Project List
- Device drivers
- People don't really understand device
driver code. Analyze a set of device drivers (a few network, disk, etc.
drivers) to figure out what the code does:
- How much code runs at interrupt level?
- How much code runs in response to I/O requests
- How much code runs in response to configuration requests?
- How much code runs in response to initialization / shutdown / environment change (e.g. power management) events?

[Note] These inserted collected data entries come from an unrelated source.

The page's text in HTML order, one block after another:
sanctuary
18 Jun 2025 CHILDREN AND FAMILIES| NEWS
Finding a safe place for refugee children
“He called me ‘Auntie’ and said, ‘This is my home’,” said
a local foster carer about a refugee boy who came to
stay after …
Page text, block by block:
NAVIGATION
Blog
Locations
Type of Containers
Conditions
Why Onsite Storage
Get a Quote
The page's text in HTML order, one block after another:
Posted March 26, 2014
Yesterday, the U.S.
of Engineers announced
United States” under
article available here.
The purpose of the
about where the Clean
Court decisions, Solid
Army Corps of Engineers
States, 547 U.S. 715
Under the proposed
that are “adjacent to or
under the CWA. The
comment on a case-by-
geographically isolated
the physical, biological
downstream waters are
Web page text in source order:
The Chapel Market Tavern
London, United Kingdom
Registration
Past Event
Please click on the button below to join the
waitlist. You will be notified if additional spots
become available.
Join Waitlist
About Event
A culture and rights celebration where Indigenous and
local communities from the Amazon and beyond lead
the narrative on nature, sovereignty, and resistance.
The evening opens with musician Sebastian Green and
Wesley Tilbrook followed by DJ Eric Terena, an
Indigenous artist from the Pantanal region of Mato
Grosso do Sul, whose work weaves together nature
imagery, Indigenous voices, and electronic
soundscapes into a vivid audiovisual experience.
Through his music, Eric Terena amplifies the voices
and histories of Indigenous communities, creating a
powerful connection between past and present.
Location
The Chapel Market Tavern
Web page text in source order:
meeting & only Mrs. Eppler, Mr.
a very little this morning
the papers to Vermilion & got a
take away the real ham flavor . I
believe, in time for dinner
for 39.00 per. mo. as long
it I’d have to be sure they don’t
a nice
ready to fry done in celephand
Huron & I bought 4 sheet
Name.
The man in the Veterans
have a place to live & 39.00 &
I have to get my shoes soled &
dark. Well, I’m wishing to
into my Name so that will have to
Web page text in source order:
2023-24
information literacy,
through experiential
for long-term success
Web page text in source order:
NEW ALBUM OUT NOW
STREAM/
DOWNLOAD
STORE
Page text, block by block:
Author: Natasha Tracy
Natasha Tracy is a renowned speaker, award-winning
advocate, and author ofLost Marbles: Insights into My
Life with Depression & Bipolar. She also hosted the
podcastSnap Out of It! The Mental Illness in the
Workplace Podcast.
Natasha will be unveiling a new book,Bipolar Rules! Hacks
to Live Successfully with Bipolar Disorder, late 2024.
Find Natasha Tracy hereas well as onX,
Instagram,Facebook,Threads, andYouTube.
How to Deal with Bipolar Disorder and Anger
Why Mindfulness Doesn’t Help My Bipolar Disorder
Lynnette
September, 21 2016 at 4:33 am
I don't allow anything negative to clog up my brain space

- Make recommendations on how drivers could be changed as a result of this analysis
- Build tools for automating this analysis across a large number of drivers
reading: Linux device drivers
Solaris device drivers
Windows device drivers
- Drivers run in kernel mode, where any bug can crash the
system. Nooks solves this problem by running the entire driver
in a protection domain. Another approach is to split the driver
apart and only run critical pieces in the kernel. Come up with a
factorization of code that should be in the kernel
(e.g. interrupt handlers, performance sensitive i/o code) and
code that need not be in the kernel
reading: privtrans (where code was factored for security purposes)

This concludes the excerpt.